━━━ DATA EXTRACT ━━━
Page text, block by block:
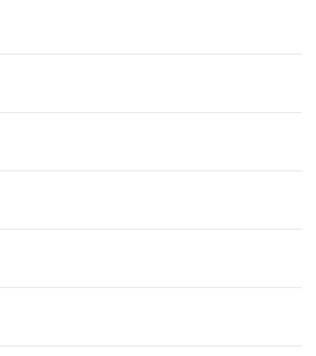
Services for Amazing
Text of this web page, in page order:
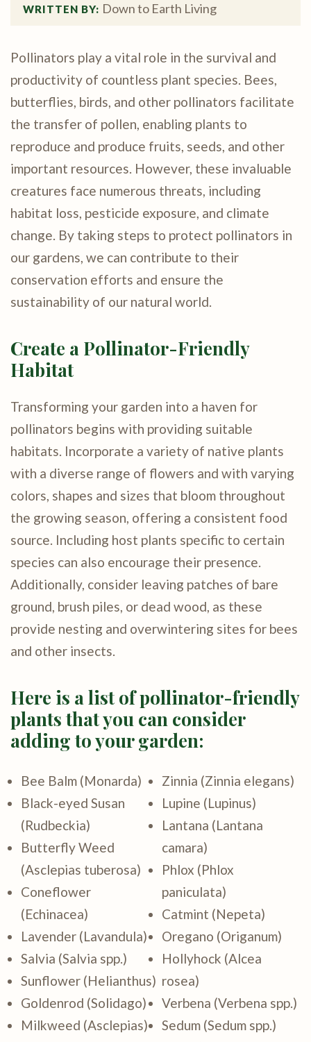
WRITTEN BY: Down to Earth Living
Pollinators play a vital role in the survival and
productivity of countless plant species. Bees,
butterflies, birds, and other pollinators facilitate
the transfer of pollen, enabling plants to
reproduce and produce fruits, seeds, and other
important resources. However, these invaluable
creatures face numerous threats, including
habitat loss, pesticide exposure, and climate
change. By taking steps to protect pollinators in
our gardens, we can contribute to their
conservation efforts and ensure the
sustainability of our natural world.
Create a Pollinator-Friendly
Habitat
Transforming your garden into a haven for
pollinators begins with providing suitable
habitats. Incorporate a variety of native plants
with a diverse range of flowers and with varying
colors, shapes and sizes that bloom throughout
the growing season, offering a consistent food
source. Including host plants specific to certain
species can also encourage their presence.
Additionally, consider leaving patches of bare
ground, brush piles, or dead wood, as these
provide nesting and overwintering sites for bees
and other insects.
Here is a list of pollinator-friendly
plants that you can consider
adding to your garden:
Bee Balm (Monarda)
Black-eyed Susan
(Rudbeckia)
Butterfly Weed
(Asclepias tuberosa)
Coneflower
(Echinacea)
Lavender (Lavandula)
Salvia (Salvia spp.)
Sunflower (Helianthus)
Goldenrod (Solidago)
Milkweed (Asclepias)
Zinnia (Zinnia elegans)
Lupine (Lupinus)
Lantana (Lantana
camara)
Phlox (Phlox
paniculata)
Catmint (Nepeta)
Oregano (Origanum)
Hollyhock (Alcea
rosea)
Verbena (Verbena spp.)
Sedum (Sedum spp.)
━━━
━━━ DATA EXTRACT ━━━
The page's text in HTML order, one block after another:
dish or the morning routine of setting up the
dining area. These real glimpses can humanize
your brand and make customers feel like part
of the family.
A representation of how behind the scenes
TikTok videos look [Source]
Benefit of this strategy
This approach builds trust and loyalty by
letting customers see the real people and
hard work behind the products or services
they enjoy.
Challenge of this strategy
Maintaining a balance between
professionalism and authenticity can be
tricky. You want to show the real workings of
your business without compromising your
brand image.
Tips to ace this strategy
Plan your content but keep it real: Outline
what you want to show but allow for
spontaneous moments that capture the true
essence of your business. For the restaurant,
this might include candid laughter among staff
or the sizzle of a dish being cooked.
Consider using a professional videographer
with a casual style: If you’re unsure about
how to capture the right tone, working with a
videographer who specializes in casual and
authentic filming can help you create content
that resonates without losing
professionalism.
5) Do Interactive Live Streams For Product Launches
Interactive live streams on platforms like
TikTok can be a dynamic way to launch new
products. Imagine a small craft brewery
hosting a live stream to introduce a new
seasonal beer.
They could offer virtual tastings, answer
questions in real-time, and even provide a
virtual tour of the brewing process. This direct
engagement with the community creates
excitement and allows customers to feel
━━━
* [INSTRUCTIONS FOR THE TASK]:
Produce only the lines from the line containing "Tips to ace this strategy" through the line containing "TikTok can be a dynamic way to launch new", inclusive of both, exactly as they stand in the entries above.

* [FINISHED EXERCISE]:
Tips to ace this strategy
Plan your content but keep it real: Outline
what you want to show but allow for
spontaneous moments that capture the true
essence of your business. For the restaurant,
this might include candid laughter among staff
or the sizzle of a dish being cooked.
Consider using a professional videographer
with a casual style: If you’re unsure about
how to capture the right tone, working with a
videographer who specializes in casual and
authentic filming can help you create content
that resonates without losing
professionalism.
5) Do Interactive Live Streams For Product Launches
Interactive live streams on platforms like
TikTok can be a dynamic way to launch new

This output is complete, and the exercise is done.